Pakistani Energy Minister Awais Leghari told TASS that other South Asian states might join the Pakistan Stream Gas Pipeline (PSGP) project that Russia hopes to finance and build. According to him, that’s one of the reasons why the negotiations have yet to be concluded, while others include technical details connected to delivery and the like. He made it seem like this is poised to become a regionally game-changing megaproject. Here are his exact words as reported by TASS:

“Many issues remain unresolved. Where will the gas molecules originate from, and where will they be delivered? How many countries will join the project? Will Pakistan serve as the final destination, or will there be further regional connections? Will other Indian subcontinent countries participate? All these matters are still being deliberated.”

The reality though is that other South Asian states are unlikely to join the PSGP for simple geographic reasons. This becomes obvious when looking at a map. India already has LNG terminals, refineries, and existing pipeline infrastructure for facilitating the flow of energy imports into the hinterland. It also has well-known political differences with Pakistan that prevent energy cooperation between them. Pakistan doesn’t border any other South Asian state apart from Afghanistan, with whom ties are very tense.

Moreover, Russia already has its own pipeline plans for Afghanistan that were described here in late November, which explains how that country could serve as a transit state for Russian oil and gas exports to Pakistan and perhaps further afield to India one day too. Seeing as how it’s politically and economically unrealistic to expand the PSGP to Nepal, Bangladesh, and Bhutan since this requires transit across India, while the Maldives and Sri Lanka are island nations, Leghari clearly isn’t being honest.

Russia & Pakistan Will Comprehensively Expand Cooperation In The Resource Sector” per the outcome of their latest Inter-Governmental Commission that was analyzed in the preceding hyperlinked article, and the PSGP might one day be financed and built, but it’s not going to extend to any other countries. Considering this, Leghari was likely trying to cover up for the credible possibility that there might be some serious differences between the Pakistani and Russian sides in their talks, ergo his little white lie.

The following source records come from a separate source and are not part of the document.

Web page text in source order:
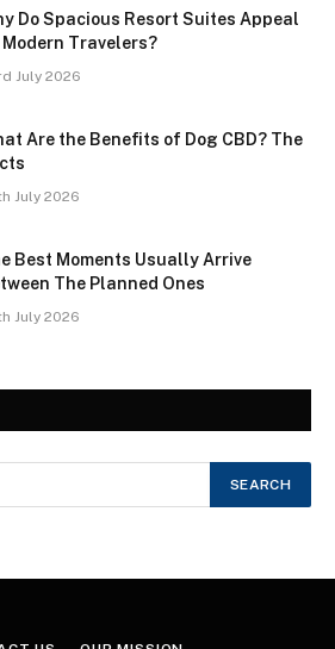
Do Spacious Resort Suites Appeal
Modern Travelers?
July 2026
Are the Benefits of Dog CBD? The
July 2026
Best Moments Usually Arrive
The Planned Ones
July 2026

It was much more convenient for him to claim that there are ambitious plans for expanding the PSGP throughout the region than to tell the truth about these differences. Speculating a bit, they probably concern price and might even involve American pressure on Pakistan, which would prefer to export its own costlier LNG to that market of a quarter-billion people than have Russia do so. To that end, it could weaponize sanctions to impede this project, and Pakistan might be powerless to do anything about it.

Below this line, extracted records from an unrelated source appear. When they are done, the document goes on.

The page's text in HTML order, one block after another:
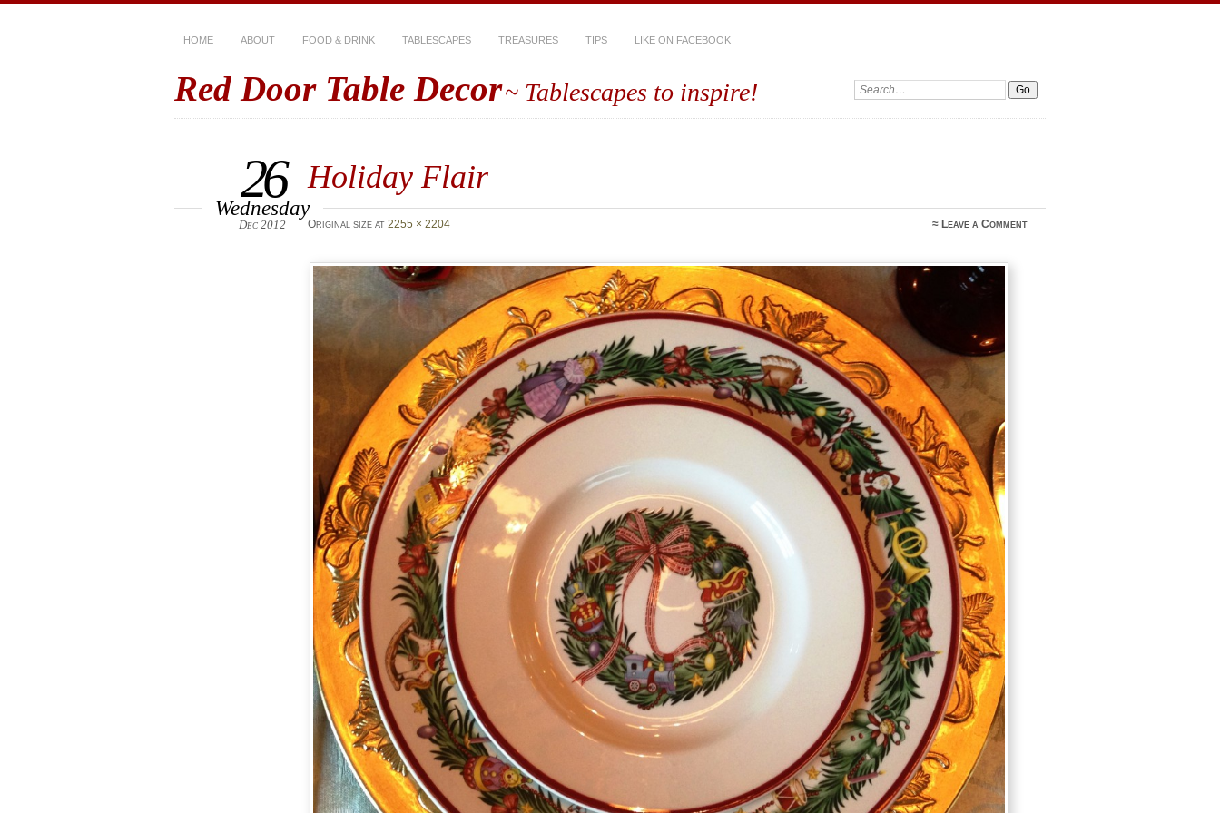
HOME ABOUT FOOD & DRINK TABLESCAPES TREASURES TIPS LIKE ON FACEBOOK
Red Door Table Decor~ Tablescapes to inspire! Search:
Holiday Flair
26
Wednesday
Dec 2012 Original size at 2255 × 2204 ≈ Leave a Comment

Reflecting on this insight, the future of the PSGP is still uncertain since there are still some serious differences between Pakistan and Russia, which is why no progress has been made for years. Pakistan desperately needs low-cost and reliable fuel, which only Russia can provide, but political obstacles like America’s prevailing influence over that country’s military and political elite serve as a serious hindrance. If Pakistan won’t defy the US or can’t get a sanctions waiver, then the PSGP might be doomed.